What struck a chord in 2023

Will half the world starve without fossil fuels?

Our World in Data is a fabulous source of data, charts and insights.

One such chart - 'World population supported without synthetic fertiliser' and 'World population fed by synthetic fertiliser' - with an excellent accompanying article from the brilliant Hannah Ritchie, has been used by a number of commentators to make the assertion that 'stopping oil and gas production means half the world will starve.'

Will half the world starve without fossil fuels?
Not producing gas means we can’t produce fertilisers, which in turn means we can’t produce enough food to feed half the World. But is that true?

This intrigued us, so we thought we would explore.

There are actually a number of separate questions within that assertion:

  1. Do we need oil and gas (hydrocarbons) to make synthetic fertilisers? The answer to this is currently (mostly) yes, but low carbon alternatives are emerging fast.
  2. Do we need to use so much synthetic fertilisers? The answer to this is no - we’re incredibly inefficient in our use of fertilisers in some areas, and we’re using far more than we need.
  3. How do we feed the World population? (how much food do we need?) To answer this we need to think about the entire food system, not just farm production. We can do much more with less inputs.

On-site green hydrogen-to-fertiliser plant

US-based Talus Renewables, a manufacturer of modular green ammonia systems is starting up a plant in Naivasha, Kenya that will enable local production of both low-cost and low carbon emission fertilisers. Talus will supply Kenya Nut Company Ltd with eventually 95% of Kenya Nut Co's fertiliser needs. The plant will be powered by on-site solar.

Kenya farm hosts first on-site green hydrogen-to-fertiliser plant.
US-based Talus Renewables, a manufacturer of modular green ammonia systems is starting up a plant in Naivasha, Kenya that will enable local production of both low-cost and carbon-free fertilisers. Talus will supply Kenya Nut Co with fertilisers under a 15-year take-off agreement with the plant expected to produce one tonne

Traditional ammonia production is very carbon intensive, but there are ways to make it greener (including this). The thing that caught our eye about this development is the close linkage between what is being produced and what is needed. This is an important point for sustainability professionals to understand and one that can differentiate them in strategy conversations.

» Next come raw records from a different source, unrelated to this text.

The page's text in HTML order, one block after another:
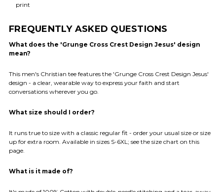
print
FREQUENTLY ASKED QUESTIONS
What does the 'Grunge Cross Crest Design Jesus' design
mean?
This men's Christian tee features the 'Grunge Cross Crest Design Jesus'
design - a clear, wearable way to express your faith and start
conversations wherever you go.
What size should I order?
It runs true to size with a classic regular fit - order your usual size or size
up for extra room. Available in sizes S-6XL; see the size chart on this
page.
What is it made of?

In this case Kenya Nut Co needs fertiliser. Fertiliser needs ammonia. Ammonia needs hydrogen. Talus makes green hydrogen to make green ammonia for the fertiliser. The starting point is the need, not the input. A concern with discussions about a 'hydrogen economy' or an 'electric economy' is the starting point is this-thing-I-am-producing-and-I-need-to-find-a-use-for-it. That can lead to inefficiencies.

Not a blog about flying

This Sunday Brunch looked at two areas where there is a mismatch between an activity's proportional emissions contribution at the individual level versus the aggregate level. We looked at flying where for an individual it is likely to be the biggest contributing activity but because the vast majority of the population don't fly, the aggregate industry level is modest. We also looked at watching TV where for the individual it is quite a small contributor but there are an estimated 1.72 billion TV households globally, so in aggregate it is worthy of consideration.

Sunday Brunch: ad singula or ‘can I cut airline emissions by getting more people to fly?’
Individual carbon footprint calculations are useful in decision-making but a big picture view is also needed

The point of the blog though is not to look at flying and watching TV per se, but more to provoke thought when looking at any problem to understand the drivers and how the individual and aggregate levels interact.

For example, 'fewer people should fly to reduce global warming from the aviation industry' is a common statement. So 100 people flying should be less harmful than 300 people, right?

However what we actually want is fewer aircraft flying. 'Fewer people flying' should ultimately lead to 'fewer aircraft flying' - of course the actual problem of reducing the impact of aviation is more nuanced than this. The point of the above is to question our viewpoint in assessing the driver for any problem.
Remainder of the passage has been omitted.